- What to do
Wherever a picture sits, omit it. Output the rest of the listing exactly.

==*==

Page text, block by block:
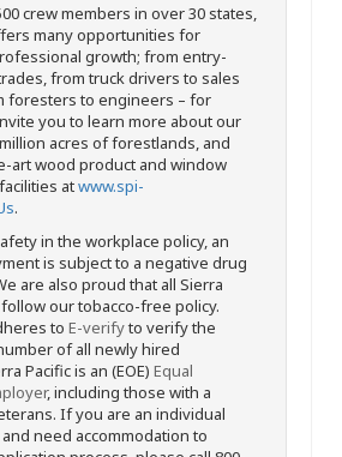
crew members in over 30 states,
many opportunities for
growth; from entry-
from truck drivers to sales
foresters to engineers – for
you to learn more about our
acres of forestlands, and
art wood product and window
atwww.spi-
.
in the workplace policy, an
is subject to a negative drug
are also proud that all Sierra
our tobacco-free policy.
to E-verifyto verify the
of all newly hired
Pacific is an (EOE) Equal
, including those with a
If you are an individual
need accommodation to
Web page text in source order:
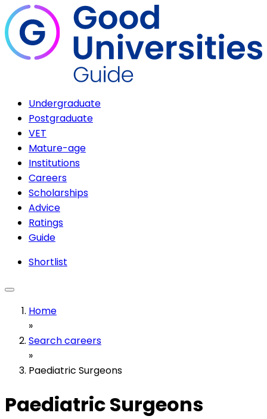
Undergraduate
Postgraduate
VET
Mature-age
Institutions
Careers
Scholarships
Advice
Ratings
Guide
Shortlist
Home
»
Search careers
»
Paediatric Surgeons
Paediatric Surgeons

==*==

- Exercise result
Page text, block by block:
crew members in over 30 states,
many opportunities for
growth; from entry-
from truck drivers to sales
foresters to engineers – for
you to learn more about our
acres of forestlands, and
art wood product and window
atwww.spi-
.
in the workplace policy, an
is subject to a negative drug
are also proud that all Sierra
our tobacco-free policy.
to E-verifyto verify the
of all newly hired
Pacific is an (EOE) Equal
, including those with a
If you are an individual
need accommodation to
Web page text in source order:
Undergraduate
Postgraduate
VET
Mature-age
Institutions
Careers
Scholarships
Advice
Ratings
Guide
Shortlist
Home
»
Search careers
»
Paediatric Surgeons
Paediatric Surgeons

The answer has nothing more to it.